Date: 01/27/2002 at 15:05:55
From: Jim Chang
Subject: Proof

When a^2 + b^2 + c^2 = ab + bc + ca and abc does not equal 0, prove 
that a = b = c.

I tried aa + bb + cc = ab + bc + ca and then substituting all a's for 
b's: bb + bb + cc = bb + bc + cb, giving me bb + cc = 2bc, which is 
correct, but I need algebraic proof. 

Thanks!


Date: 01/28/2002 at 03:07:42
From: Doctor Floor
Subject: Re: Proof

Hi, Jim,

Thanks for your question.

From abc unequal to zero, we see that none of a,b,c is equal to zero.

Now let's suppose that a <= b <= c.
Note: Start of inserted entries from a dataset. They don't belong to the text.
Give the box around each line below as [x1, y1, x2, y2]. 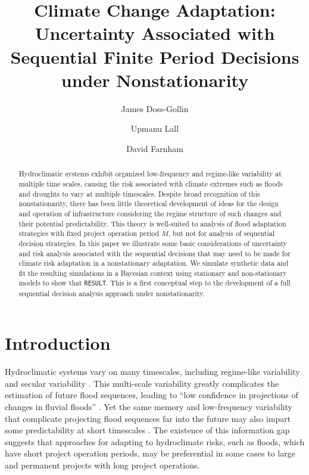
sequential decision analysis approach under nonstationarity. [18, 288, 205, 298]
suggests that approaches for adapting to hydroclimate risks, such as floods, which [5, 435, 305, 448]
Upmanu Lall [130, 122, 179, 135]
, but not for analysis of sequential [168, 228, 275, 238]
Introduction [5, 331, 111, 355]
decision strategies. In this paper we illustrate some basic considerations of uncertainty [18, 238, 288, 248]
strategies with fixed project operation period [18, 228, 160, 238]
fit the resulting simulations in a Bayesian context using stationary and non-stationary [18, 268, 287, 278]
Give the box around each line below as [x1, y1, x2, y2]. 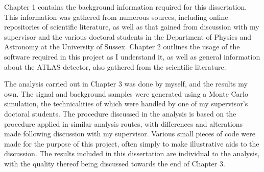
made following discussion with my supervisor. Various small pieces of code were [4, 128, 255, 139]
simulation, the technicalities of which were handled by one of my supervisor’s [4, 98, 248, 109]
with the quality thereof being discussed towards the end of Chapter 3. [4, 158, 225, 168]
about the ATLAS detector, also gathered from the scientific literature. [4, 61, 226, 72]
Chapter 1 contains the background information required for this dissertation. [4, 2, 247, 12]
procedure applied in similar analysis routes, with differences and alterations [4, 118, 243, 129]
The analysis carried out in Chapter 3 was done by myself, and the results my [4, 78, 248, 89]
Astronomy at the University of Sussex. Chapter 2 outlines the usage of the [4, 41, 240, 52]
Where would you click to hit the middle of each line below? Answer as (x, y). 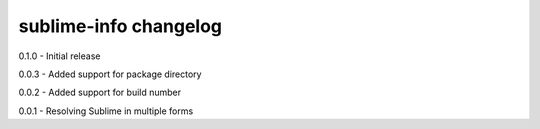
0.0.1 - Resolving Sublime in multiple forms (106, 111)
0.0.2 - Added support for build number (100, 92)
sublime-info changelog (120, 26)
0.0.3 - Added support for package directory (110, 74)
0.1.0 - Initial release (59, 56)
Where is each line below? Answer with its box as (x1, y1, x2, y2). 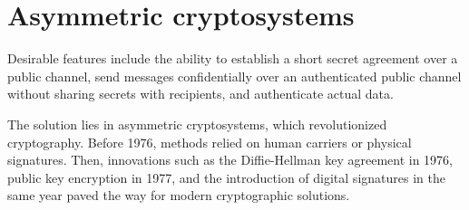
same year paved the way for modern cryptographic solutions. (7, 186, 350, 205)
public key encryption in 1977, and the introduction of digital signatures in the (7, 167, 445, 186)
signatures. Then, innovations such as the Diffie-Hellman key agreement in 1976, (7, 150, 454, 169)
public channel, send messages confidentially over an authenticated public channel (7, 66, 462, 85)
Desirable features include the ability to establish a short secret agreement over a (7, 49, 458, 68)
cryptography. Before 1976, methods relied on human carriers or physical (7, 132, 412, 151)
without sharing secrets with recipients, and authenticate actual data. (7, 84, 394, 103)
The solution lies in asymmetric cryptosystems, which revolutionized (7, 114, 387, 133)
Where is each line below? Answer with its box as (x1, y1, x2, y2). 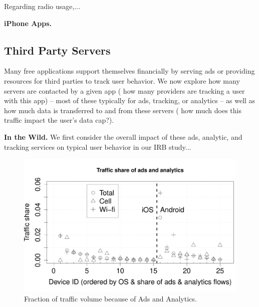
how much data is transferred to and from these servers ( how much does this (4, 105, 241, 115)
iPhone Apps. (4, 18, 52, 28)
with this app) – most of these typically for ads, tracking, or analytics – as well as (4, 95, 255, 106)
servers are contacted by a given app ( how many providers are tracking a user (4, 85, 245, 96)
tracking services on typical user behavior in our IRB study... (4, 141, 191, 152)
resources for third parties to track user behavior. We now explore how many (4, 75, 240, 86)
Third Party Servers (4, 42, 111, 58)
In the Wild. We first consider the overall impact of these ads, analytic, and (4, 131, 242, 142)
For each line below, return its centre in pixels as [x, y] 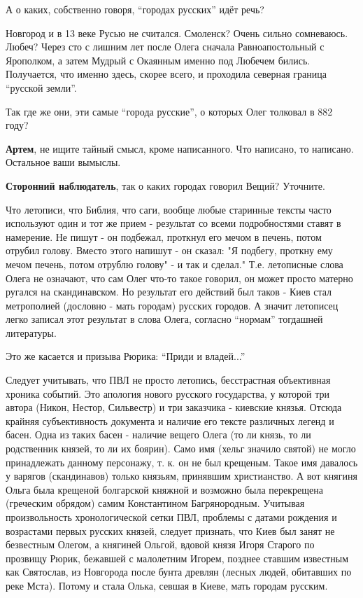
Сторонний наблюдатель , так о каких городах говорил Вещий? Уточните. [165, 185]
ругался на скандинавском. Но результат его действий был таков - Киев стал [169, 292]
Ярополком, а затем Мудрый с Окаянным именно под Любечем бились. [158, 60]
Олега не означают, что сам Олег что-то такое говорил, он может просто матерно [179, 278]
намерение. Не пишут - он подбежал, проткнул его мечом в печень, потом [164, 236]
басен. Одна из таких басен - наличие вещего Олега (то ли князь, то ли [158, 434]
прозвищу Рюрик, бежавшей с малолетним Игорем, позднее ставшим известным [177, 558]
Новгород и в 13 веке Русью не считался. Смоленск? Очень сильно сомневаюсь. [177, 33]
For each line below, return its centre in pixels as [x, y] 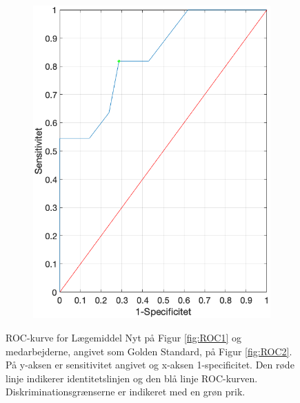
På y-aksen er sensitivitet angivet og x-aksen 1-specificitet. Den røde [150, 365]
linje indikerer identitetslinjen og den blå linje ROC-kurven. [132, 378]
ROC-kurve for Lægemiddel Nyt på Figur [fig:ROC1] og [123, 338]
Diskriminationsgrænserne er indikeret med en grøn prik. [126, 392]
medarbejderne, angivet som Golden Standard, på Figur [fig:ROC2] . [149, 351]
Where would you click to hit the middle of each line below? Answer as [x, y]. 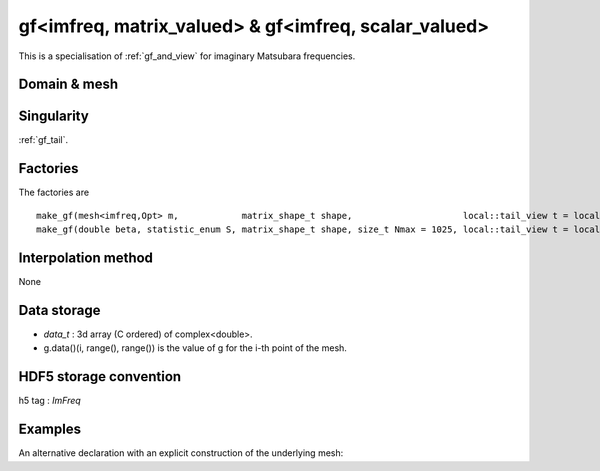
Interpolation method [86, 257]
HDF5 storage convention [100, 376]
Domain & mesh [68, 84]
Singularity [53, 116]
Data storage [59, 310]
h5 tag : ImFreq [50, 401]
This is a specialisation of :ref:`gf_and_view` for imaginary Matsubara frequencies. [187, 56]
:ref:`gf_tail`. [43, 140]
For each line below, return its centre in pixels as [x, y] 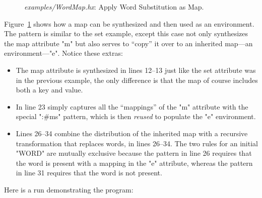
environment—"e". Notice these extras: [63, 53]
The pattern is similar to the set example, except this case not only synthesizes [126, 33]
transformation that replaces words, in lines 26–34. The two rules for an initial [137, 143]
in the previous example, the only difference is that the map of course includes [137, 80]
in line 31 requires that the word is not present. [89, 173]
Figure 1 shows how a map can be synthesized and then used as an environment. [129, 23]
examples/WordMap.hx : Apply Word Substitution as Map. [114, 7]
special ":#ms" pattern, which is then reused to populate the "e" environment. [136, 116]
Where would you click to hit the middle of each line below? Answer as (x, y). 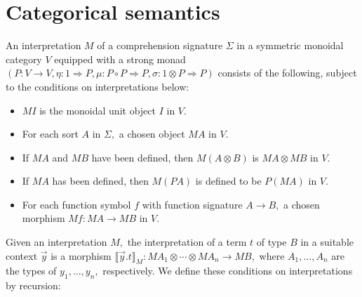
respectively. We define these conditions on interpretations (228, 271)
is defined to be (228, 181)
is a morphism (81, 255)
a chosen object (152, 134)
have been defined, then (142, 157)
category (24, 59)
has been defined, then (100, 181)
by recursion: (33, 285)
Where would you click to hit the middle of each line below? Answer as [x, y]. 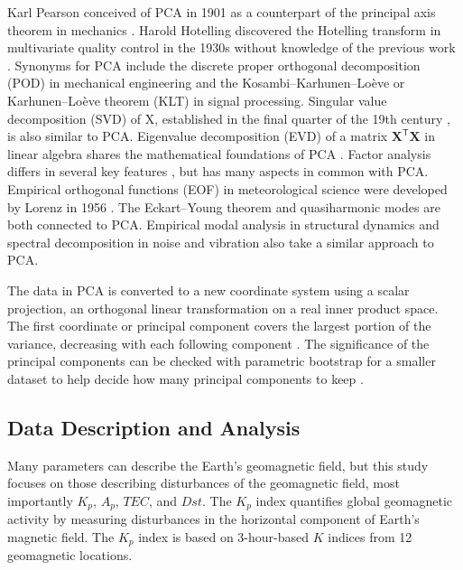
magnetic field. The [61, 536]
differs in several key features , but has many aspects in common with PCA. [218, 171]
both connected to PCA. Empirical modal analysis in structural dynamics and [223, 224]
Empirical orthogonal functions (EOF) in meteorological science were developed [227, 188]
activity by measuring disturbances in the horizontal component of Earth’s [213, 519]
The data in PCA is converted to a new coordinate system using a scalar [208, 290]
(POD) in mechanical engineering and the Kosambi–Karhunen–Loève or [206, 83]
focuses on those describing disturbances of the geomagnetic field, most [204, 483]
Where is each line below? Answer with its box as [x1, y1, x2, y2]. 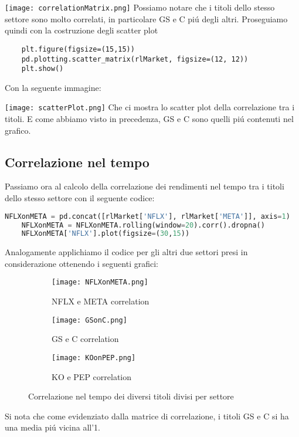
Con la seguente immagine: [5, 81, 101, 93]
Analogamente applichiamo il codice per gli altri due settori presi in [5, 246, 248, 258]
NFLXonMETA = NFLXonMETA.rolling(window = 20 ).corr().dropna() [21, 221, 265, 229]
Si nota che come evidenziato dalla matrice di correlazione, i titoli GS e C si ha [5, 409, 289, 422]
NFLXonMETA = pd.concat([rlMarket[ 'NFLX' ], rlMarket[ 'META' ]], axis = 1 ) [5, 212, 290, 221]
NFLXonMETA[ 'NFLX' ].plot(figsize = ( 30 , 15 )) [21, 229, 190, 238]
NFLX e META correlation [52, 295, 149, 307]
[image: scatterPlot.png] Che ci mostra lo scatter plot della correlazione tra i [5, 101, 295, 113]
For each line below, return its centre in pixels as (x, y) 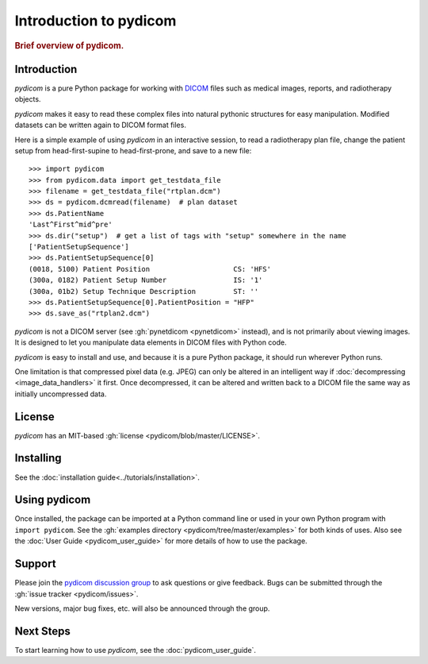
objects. (28, 99)
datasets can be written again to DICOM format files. (100, 125)
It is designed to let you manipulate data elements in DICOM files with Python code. (151, 342)
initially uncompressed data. (61, 394)
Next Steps (42, 631)
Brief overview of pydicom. (69, 45)
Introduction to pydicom (96, 21)
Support (35, 564)
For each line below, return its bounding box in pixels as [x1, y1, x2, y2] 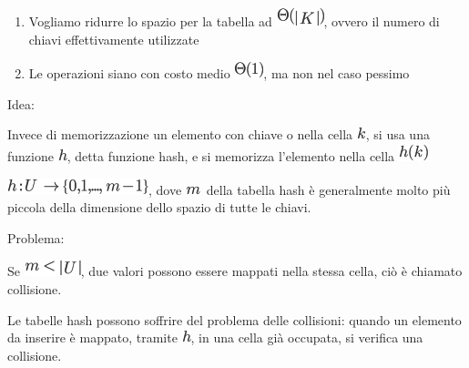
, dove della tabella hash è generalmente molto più [148, 179, 451, 199]
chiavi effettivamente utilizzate [28, 29, 199, 48]
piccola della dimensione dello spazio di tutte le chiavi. [7, 198, 311, 217]
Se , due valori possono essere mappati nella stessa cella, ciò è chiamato [7, 261, 463, 281]
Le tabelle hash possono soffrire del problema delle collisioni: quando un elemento [7, 310, 462, 329]
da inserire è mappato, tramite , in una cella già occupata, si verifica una [7, 328, 423, 347]
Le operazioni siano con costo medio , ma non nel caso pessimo [28, 64, 410, 83]
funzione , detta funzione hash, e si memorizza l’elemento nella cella [7, 146, 395, 165]
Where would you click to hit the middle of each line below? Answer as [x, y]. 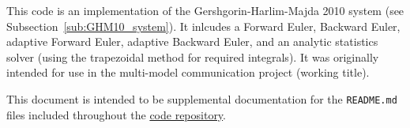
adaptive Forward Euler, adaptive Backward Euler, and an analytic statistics [192, 41]
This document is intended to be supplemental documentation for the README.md [202, 98]
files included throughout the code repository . [117, 114]
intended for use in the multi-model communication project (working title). [188, 72]
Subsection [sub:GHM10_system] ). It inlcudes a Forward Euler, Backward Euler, [203, 26]
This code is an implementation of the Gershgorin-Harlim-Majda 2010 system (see [205, 10]
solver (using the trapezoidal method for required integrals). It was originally [193, 56]
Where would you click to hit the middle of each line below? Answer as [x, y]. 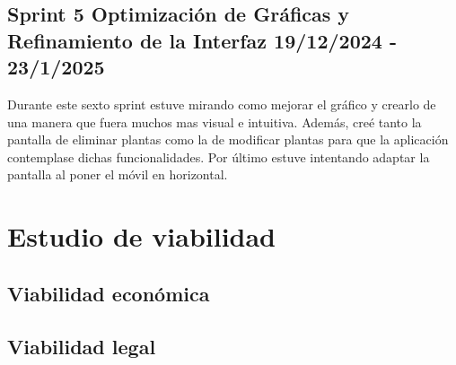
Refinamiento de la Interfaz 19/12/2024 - [202, 40]
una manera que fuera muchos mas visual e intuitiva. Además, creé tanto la [215, 122]
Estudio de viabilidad [142, 236]
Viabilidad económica [109, 293]
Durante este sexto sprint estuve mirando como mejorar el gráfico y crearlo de [222, 104]
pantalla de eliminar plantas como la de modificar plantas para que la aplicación [228, 139]
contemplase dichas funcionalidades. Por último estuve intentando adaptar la [219, 156]
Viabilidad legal [82, 346]
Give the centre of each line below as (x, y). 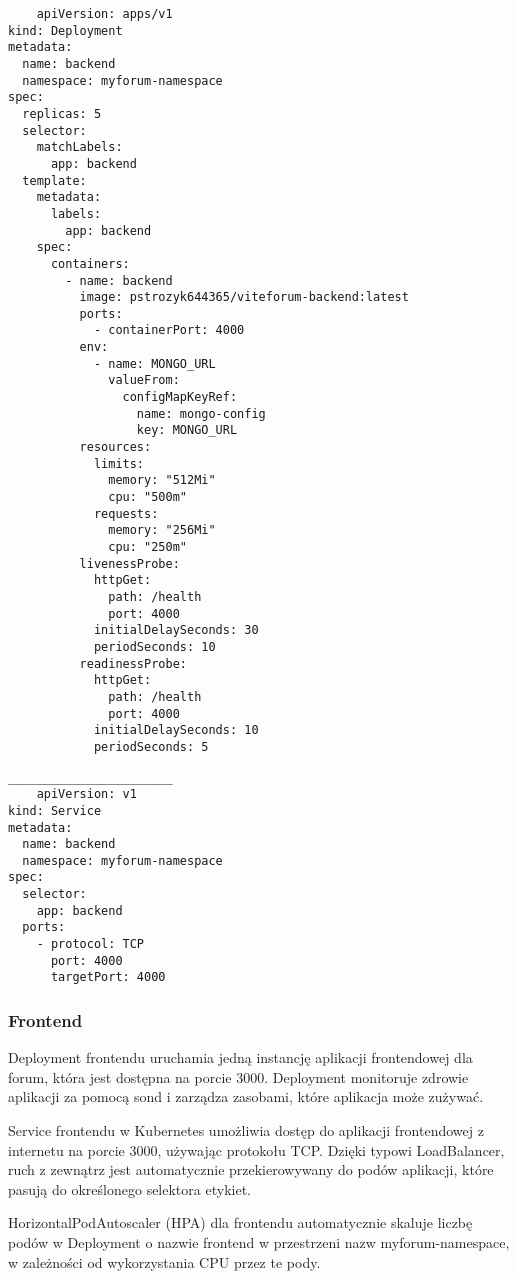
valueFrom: (144, 380)
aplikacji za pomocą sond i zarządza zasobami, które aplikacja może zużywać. (246, 1096)
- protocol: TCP (90, 944)
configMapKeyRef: (180, 397)
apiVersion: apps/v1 (104, 14)
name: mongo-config (201, 413)
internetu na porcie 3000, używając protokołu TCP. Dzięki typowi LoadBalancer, (256, 1149)
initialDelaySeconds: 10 (176, 730)
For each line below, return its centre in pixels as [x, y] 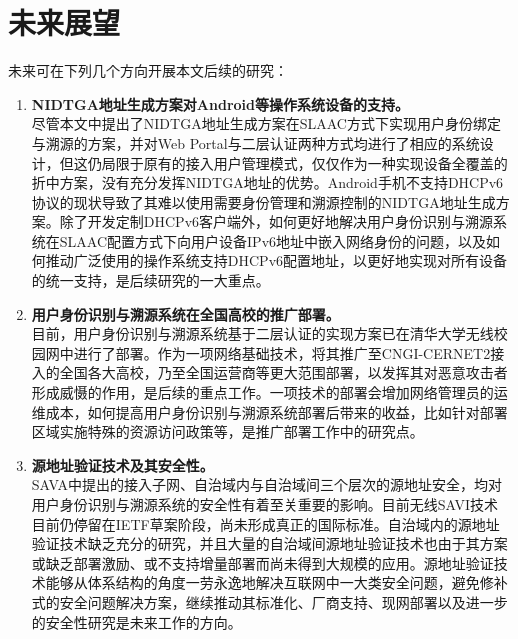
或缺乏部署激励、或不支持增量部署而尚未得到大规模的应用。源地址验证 [262, 562]
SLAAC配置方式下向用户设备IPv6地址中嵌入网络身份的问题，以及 [273, 240]
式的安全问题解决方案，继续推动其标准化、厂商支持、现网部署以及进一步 [269, 601]
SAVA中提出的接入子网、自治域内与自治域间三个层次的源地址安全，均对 [266, 484]
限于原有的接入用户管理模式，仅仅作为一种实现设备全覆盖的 [311, 162]
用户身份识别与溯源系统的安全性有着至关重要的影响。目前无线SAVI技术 [265, 504]
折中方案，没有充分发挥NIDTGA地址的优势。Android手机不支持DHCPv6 [267, 182]
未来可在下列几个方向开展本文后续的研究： [148, 70]
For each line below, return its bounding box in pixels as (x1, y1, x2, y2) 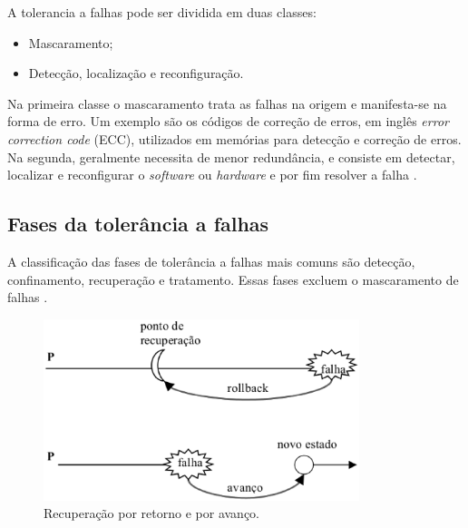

Then we can find nonnegative 
integers t and u satisfying b = a + t and c = a + u. Substitution 
yields

 a^2 + b^2 + c^2 = 3a^2 + 2(t+u)a + t^2 + u^2

 ab + bc + ba = 3a^2 + 2(t+u)a + tu

So we derive from a^2+b^2+c^2 = ab+bc+ca that

 t^2 + u^2 = tu   [*]

We now must show that t = u = 0. 

If t = 0, and we substitute in [*], we find that u^2 = 0, and thus 
u = 0. So it is enough to show that one of the two must be 0.

Suppose that both t and u are positive. Then it is not difficult to 
see:

 * if t > u then t^2 > ut and thus also t^2 + u^2 > ut, 
 * if t < u then t^2 + u^2 > ut in the same way.
 * if t = u, clearly t^2 + u^2 = 2ut > ut.

So that leads to a contradiction. And thus t = u = 0, and also 
a = b = c.

If you have more questions, just write back.

Best regards,
- Doctor Floor, The Math Forum
  http://mathforum.org/dr.math/   


Date: 02/04/2002 at 18:42:57
From: Doctor Allan
Subject: Re: Proof

Hello Jim,

I would like to offer another solution to your problem besides the 
good solution that Dr. Floor already provided to you.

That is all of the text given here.